I think that would be another debate in itself.
I don't think so. I have not seen any evidence for this. A blind and random process cannot produce the level of complexity seen in life such as living cells. This is supported by the papers posted in the previous post.
Fair enough but from experience if I give an explanation it is shot down, so I am tending to let people find out for themselves. The Extended Evolutionary Synthesis includes a bunch of processes/mechanisms that many scientists say should be considered in how life evolves and changes. The paper I linked includes some of these such as developmental processes (including developmental bias), plasticity, niche construction, extra genetic inheritance which includes epigenetics, and genomics. These processes can direct how natural selection works or eliminate its needs altogether to enable living things to evolve new forms and traits. These changes are often well suited and integrated, so they provide what a creature needs to fit into an environment.
Creatures can also change environments, so they do have to adapt. Living things have a degree of plasticity where they can vary forms. Environment can cause/influence change through transfers of genetic info, chemicals that have effect on tissue and cells which alter phenotypes. Usually providing well suited change for what a creature needs to fit in because the environmental pressures act directly on the creature and the influence from other living creatures. Living things and ecosystems evolve together rather than in isolation as with the modern theory. These processes diminish and eliminate natural selection and give more direction and control in how life evolves thus not relying on blind chance. Rather than natural selection being the only force other forces are dictating what traits are given to selection thus controlling the direction and selection will then consolidate those changes.
If we are to support an intelligent designer, then one of the predictions would be that we should be able to find mechanisms that are more directed towards helping life to change rather then relying on blind and random chance. Part of that is showing that the level of functional specified complexity is beyond Darwinian evolution and there is not enough time to produce the type of machinery we see in living cells.
It is not an argument from incredulity. If someone is to prove that a person has been murdered in a court case, they look at the circumstantial evidence which builds their case. This is the same for support ID. Verifying a creator directly is impossible just like it is impossible for verifying a multiverse directly. So, we build a case from the evidence that points to design in life. If you listen to the video the presenter is showing how the cell has tiny machines and they act like machines. They build proteins that are based on specific language. If we were to see this type of machinery and language in any other area, we would acknowledge that this has the hallmarks of design.
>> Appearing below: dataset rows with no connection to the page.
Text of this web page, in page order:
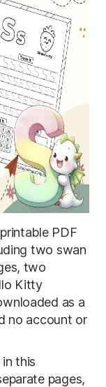
PDF
two swan
two
Kitty
as a
no account or
this
pages,
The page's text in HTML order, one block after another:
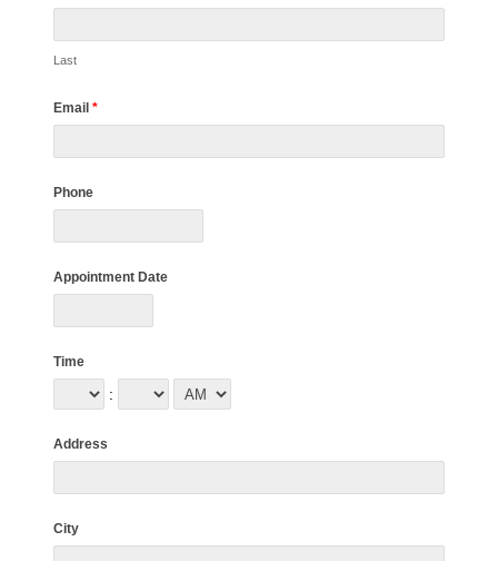
Last
Email *
Phone
Appointment Date
Time
:
Address
City
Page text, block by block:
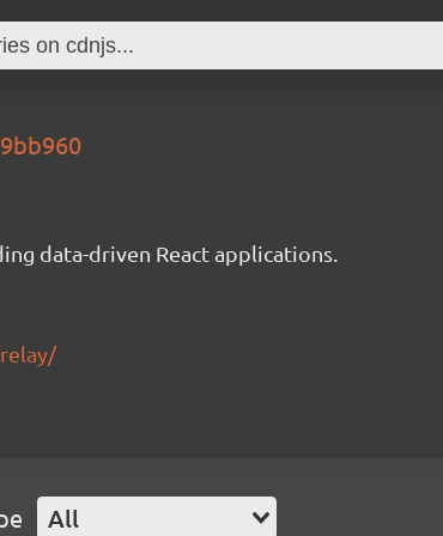
data-driven React applications.
All
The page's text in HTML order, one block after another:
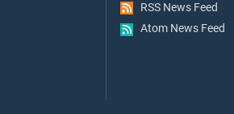
RSS News Feed
Atom News Feed
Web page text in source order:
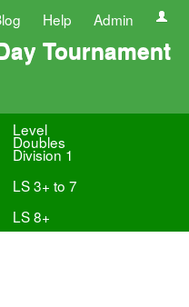
Help Admin
Tournament
Level
Doubles
Division 1
LS 3+ to 7
LS 8+
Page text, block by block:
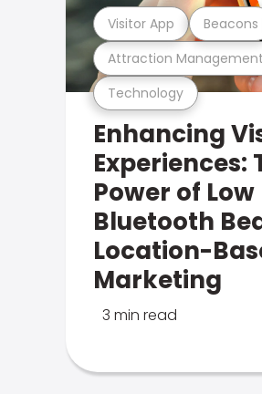
Technology
Attraction
Visitor App Beacons
Enhancing
Experiences:
Power of
Bluetooth
Location-
Marketing
3 min read
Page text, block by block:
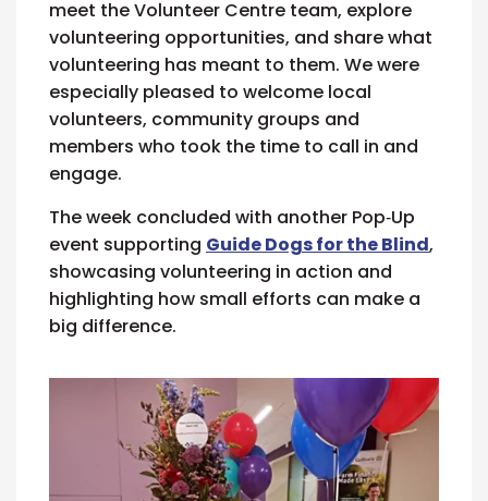
meet the Volunteer Centre team, explore
volunteering opportunities, and share what
volunteering has meant to them. We were
especially pleased to welcome local
volunteers, community groups and
members who took the time to call in and
engage.
The week concluded with another Pop‑Up
event supporting Guide Dogs for the Blind,
showcasing volunteering in action and
highlighting how small efforts can make a
big difference.

I never said an end goal as in one goal. I don’t think that a goal is the right description. It is the fact that the processes highlighted by the EES give direction to evolution and often have specific outcomes that produce well suited and integrated change. As opposed to being subject to blind selection and random mutations. So, it is a directed process as opposed to a blind and random one.
The above insights derive from different fields but fit together with surprising coherence. They show that variation is not random, that there is more to inheritance than genes, and that there are multiple routes to the fit between organisms and environments. Importantly, they demonstrate that development is a direct cause of why and how adaptation and speciation occur, and of the rates and patterns of evolutionary change.
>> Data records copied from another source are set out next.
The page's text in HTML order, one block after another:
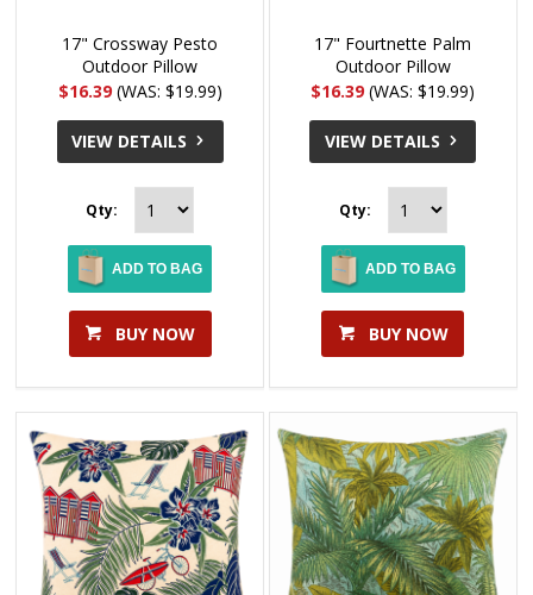
17" Crossway Pesto
Outdoor Pillow
$16.39(WAS: $19.99)
VIEW DETAILS
Qty:
ADD TO BAG
BUY NOW
17" Fourtnette Palm
Outdoor Pillow
$16.39 (WAS: $19.99)
VIEW DETAILS
Qty:
ADD TO BAG
BUY NOW
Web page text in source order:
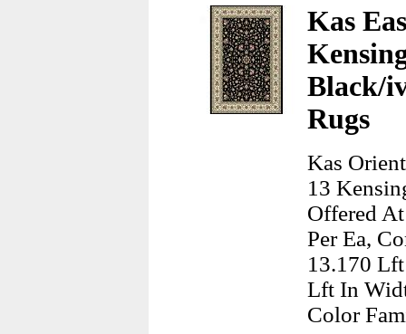
Kas
Black/
Rugs
Kas
13
Offered
Per Ea,
13.170
Lft In
Color
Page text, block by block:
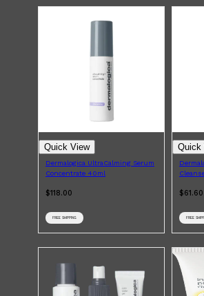
AMERICAN CREW
PATRICKS
DS LABORATORIES
Quick View
Dermalogica UltraCalming Serum
Concentrate 40ml
$118.00
FREE SHIPPING
Quick
$61.60
FREE
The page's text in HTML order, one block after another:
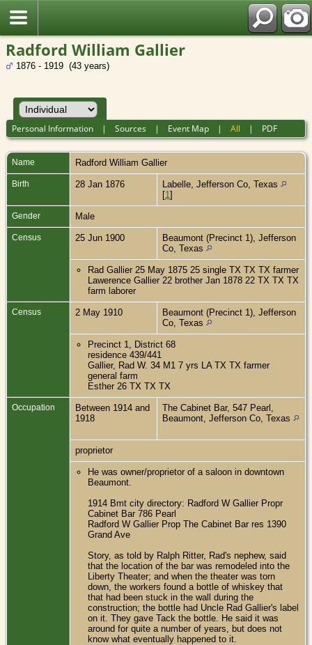
Radford William Gallier
1876 - 1919 (43 years)
Personal Information |Sources | Event Map |All | PDF
Name Radford William Gallier
Birth 28 Jan 1876
Labelle, Jefferson Co, Texas
[1]
Gender Male
Census 25 Jun 1900
Beaumont (Precinct 1), Jefferson
Co, Texas
Rad Gallier 25 May 1875 25 single TX TX TX farmer
Lawerence Gallier 22 brother Jan 1878 22 TX TX TX
farm laborer
Census 2 May 1910
Beaumont (Precinct 1), Jefferson
Co, Texas
Precinct 1, District 68
residence 439/441
Gallier, Rad W. 34 M1 7 yrs LA TX TX farmer
general farm
Esther 26 TX TX TX
Occupation
Between 1914 and
1918
The Cabinet Bar, 547 Pearl,
Beaumont, Jefferson Co, Texas
proprietor
He was owner/proprietor of a saloon in downtown
Beaumont.
1914 Bmt city directory: Radford W Gallier Propr
Cabinet Bar 786 Pearl
Radford W Gallier Prop The Cabinet Bar res 1390
Grand Ave
Story, as told by Ralph Ritter, Rad's nephew, said
that the location of the bar was remodeled into the
Liberty Theater; and when the theater was torn
down, the workers found a bottle of whiskey that
that had been stuck in the wall during the
construction; the bottle had Uncle Rad Gallier's label
on it. They gave Tack the bottle. He said it was
around for quite a number of years, but does not
know what eventually happened to it.
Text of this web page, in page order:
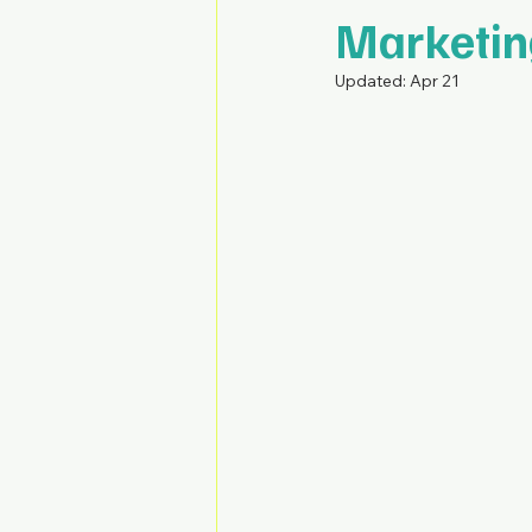
Updated: Apr 21
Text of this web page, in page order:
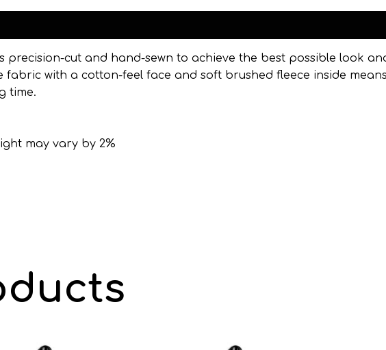
precision-cut and hand-sewn to achieve the best possible look
fabric with a cotton-feel face and soft brushed fleece inside
time.
may vary by 2%

Does evolutionary theory need a rethink?
developmental bias is also a source of adaptive variation. Developmental bias and niche construction are, in turn, recognized as evolutionary processes that can initiate and impose direction on selection.
From this standpoint, too much causal significance is afforded to genes and selection, and not enough to the developmental processes that create novel variants, contribute to heredity, generate adaptive fit, and thereby direct the course of evolution.
https://royalsocietypublishing.org/doi/full/10.1098/rspb.2015.1019
Those two examples are completely different. For one we know that humans put the dinner plates in the cupboard therefore negating the dinner plate fairies straight away, end of story. Where are the many physical parameters that would be unlikely to happen together that support the dinner plates in the cupboard argument. The fine tuning has many of these highly rare conditions happening together that are recognized by many scientists. Even Stephen Hawkins supports that there is fine tuning.
“The remarkable fact is that the values of these numbers (i.e. the constants of physics) seem to have been very finely adjusted to make possible the development of life”. “For example,” Hawking writes, “if the electric charge of the electron had been only slightly different, stars would have been unable to burn hydrogen and helium, or else they would not have exploded. It seems clear that there are relatively few ranges of values for the numbers (for the constants) that would allow for development of any form of intelligent life. Most sets of values would give rise to universes that, although they might be very beautiful, would contain no one able to wonder at that beauty.”